Employment and civil claims are powerful tools, but are only worth pursuing where the respondent has funds to meet any order for damages. A common problem faced by lawyers working on behalf of victims is that traffickers’ profits—because they represent the proceeds of criminal conduct—are often disguised or hidden. Consideration should be given at an early stage of any claim to obtaining a freezing injunction. This may require tracing and identification of available assets. The assistance of financial investigators and forensic accountants may be required. A familiarity with financial crime and money laundering investigations will benefit practitioners.

In circumstances where the trafficker has no available or identifiable assets, it may be necessary to look instead at compensation from the state. Applications can be made to the Criminal Injuries Compensation Authority (CICA) regardless of whether the trafficker has been formally prosecuted. However, the CICA scheme only permits compensation for victims of ‘crimes of violence’, and, at least as currently interpreted, that definition is limited. Furthermore, the type of harm which can be compensated is restricted, and quantum of awards is based on a tariff scheme which yields significantly lower awards than damages in civil claims.

A significant obstacle for trafficking victims is obtaining legal aid. Although they are legally entitled to public funding in theory, the process of applying for it is administratively burdensome, opaque and frustrating. Most lawyers who have represented victims know that this is the first—and often the longest and hardest-problem to solve. In appropriate cases, lawyers may choose to work on a conditional fee agreement, although again the benefit of this depends on the identification of money and assets by means of which the respondent might be expected to meet an order for costs. Frequently, what will be required is tenacious and organised assistance with making applications for legal aid.
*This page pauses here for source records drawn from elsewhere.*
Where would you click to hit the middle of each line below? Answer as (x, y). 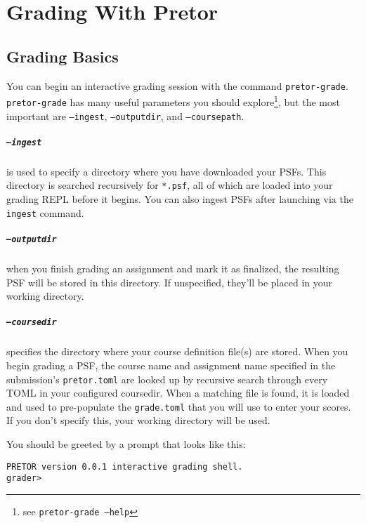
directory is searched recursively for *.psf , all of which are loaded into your (170, 185)
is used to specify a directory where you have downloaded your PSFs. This (166, 171)
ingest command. (45, 212)
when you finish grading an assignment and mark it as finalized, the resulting (173, 268)
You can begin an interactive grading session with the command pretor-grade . (177, 85)
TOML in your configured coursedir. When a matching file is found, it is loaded (178, 393)
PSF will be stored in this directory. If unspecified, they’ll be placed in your (170, 282)
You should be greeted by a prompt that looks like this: (126, 444)
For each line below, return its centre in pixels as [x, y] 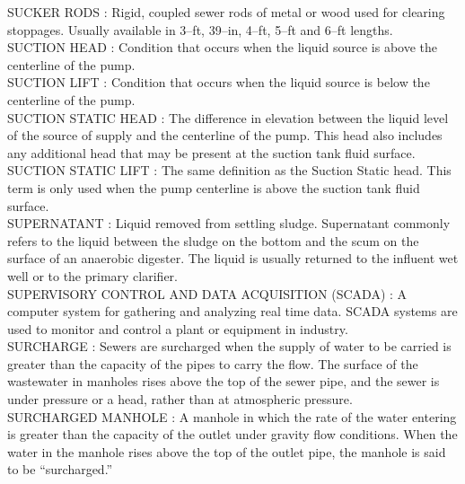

Trafficking victims’ cases are not easily pigeon-holed. By their nature, trafficking and modern slavery exist along the edges of legitimacy, often shrewdly exploiting lawful structures. An equally agile response is required, particularly in circumstances where there is no straightforward route to compensation for victims.

The TCAG recognises that, and sets out to pull together the knowledge and expertise of practitioners in the legal, voluntary, regulatory, and non-profit sectors—and beyond—in order to develop multi-disciplinary, creative approaches to identifying legal routes to compensation, funding them, and securing meaningful damages for victims.